Parmi les personnes qui s’injectaient des drogues, 60 % ont affiché une charge virale inhibée. Cela se compare au taux d’inhibition virale atteint par les personnes utilisant de la méthamphétamine (61 %).

Points communs et différences

Le nombre de nouveaux diagnostics de VIH a augmenté au Manitoba au cours de cette étude. La plupart des personnes récemment diagnostiquées étaient des adultes relativement jeunes, dont un nombre important de femmes utilisatrices de drogues injectables, dont notamment la méthamphétamine. La plupart des personnes récemment diagnostiquées s’identifiaient comme des hétérosexuel·le·s, et les Autochtones étaient touché·e·s de façon disproportionnée.

L’épidémie de VIH au Manitoba se distingue de celle en cours dans le reste du Canada, de l’Amérique du Nord et de l’Europe occidentale.
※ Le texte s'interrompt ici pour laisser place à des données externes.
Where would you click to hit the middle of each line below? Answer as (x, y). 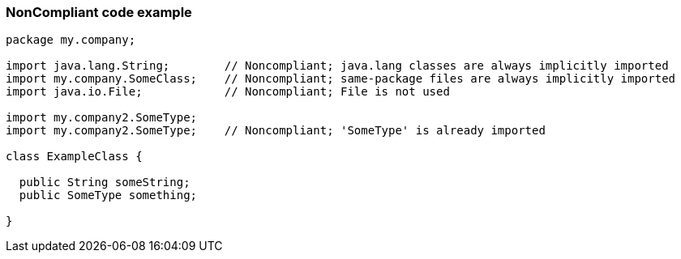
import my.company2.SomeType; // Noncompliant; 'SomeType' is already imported (276, 131)
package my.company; (71, 40)
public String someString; (105, 183)
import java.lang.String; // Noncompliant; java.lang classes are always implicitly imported (337, 66)
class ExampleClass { (74, 157)
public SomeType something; (108, 195)
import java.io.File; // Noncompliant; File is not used (228, 92)
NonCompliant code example (99, 12)
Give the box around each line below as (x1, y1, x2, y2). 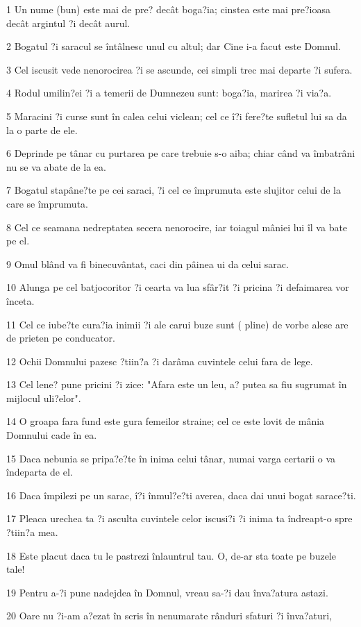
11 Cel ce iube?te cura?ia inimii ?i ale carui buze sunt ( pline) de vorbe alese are (6, 317, 349, 331)
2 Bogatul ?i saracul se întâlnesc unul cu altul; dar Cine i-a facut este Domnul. (6, 39, 341, 53)
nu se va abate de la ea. (6, 159, 106, 174)
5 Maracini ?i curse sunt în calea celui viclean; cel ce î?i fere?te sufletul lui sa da (6, 108, 347, 123)
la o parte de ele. (6, 122, 78, 137)
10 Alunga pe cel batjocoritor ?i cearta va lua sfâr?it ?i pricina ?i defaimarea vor (6, 280, 349, 294)
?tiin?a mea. (6, 525, 58, 540)
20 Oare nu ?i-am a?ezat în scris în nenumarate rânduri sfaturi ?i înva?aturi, (6, 608, 333, 623)

Dans ces autres endroits, les hommes gbHARSAH sont la population la plus touchée par le VIH, et le virus se transmet le plus souvent par voie sexuelle.

Au Manitoba, un grand nombre de personnes séropositives récemment diagnostiquées n’ont pas encore réussi à atteindre la cible initiale fixée par l’ONUSIDA quant au taux d’inhibition virale, soit 90 %.

Répondre aux besoins des gens

Selon cette équipe de recherche, les méthodes de prestation des services de santé (et autres) doivent être réexaminées afin que ceux-ci puissent mieux répondre aux besoins des personnes récemment infectées par le VIH au Manitoba. L’équipe demande « l’expansion des services de soins sans rendez-vous, la résolution des problèmes de logement, la prestation de services de réduction des méfaits et de traitement des troubles liés à l’usage de substances et des interventions spécifiques aux sexes et aux genres dans une approche intégrée ».

L’âge moyen dans cette étude était de 35 ans. Or, lorsque l’équipe de recherche s’est concentrée sur le groupe des 18 à 30 ans, elle a constaté que moins de 60 % des personnes en situation d’itinérance avaient une charge virale indétectable.

Ce dernier résultat fait écho à une étude menée récemment à Vancouver où les personnes en situation d’itinérance se révélaient moins susceptibles de suivre un TAR et/ou d’atteindre l’inhibition virale.

Selon l’équipe de recherche manitobaine, « traiter isolément le VIH [sans tenir compte des déterminants sociaux de la santé] ne donne pas lieu à de meilleurs résultats sur le plan de la santé ».

Personnes qui s’injectent des drogues

De nombreuses personnes figurant dans cette étude manitobaine s’injectaient des drogues, principalement de la méthamphétamine. Selon l’équipe de recherche, « les hospitalisations liées à la méthamphétamine ont augmenté de 600 %, et les décès par surdose de méthamphétamine ont fait un bond de 170 % entre 2015 et 2017. Même si la méthamphétamine est très utilisée au Manitoba, son usage se répand aussi partout en Amérique du Nord et en Europe ». L’équipe de recherche a souligné que les problèmes associés à l’usage de drogues que connaît le Manitoba « pourraient bientôt surgir dans d’autres régions ».

L’équipe demande la tenue d’études pour déterminer des moyens d’améliorer l’engagement dans les soins des personnes séropositives atteintes d’un trouble lié à l’usage de méthamphétamine.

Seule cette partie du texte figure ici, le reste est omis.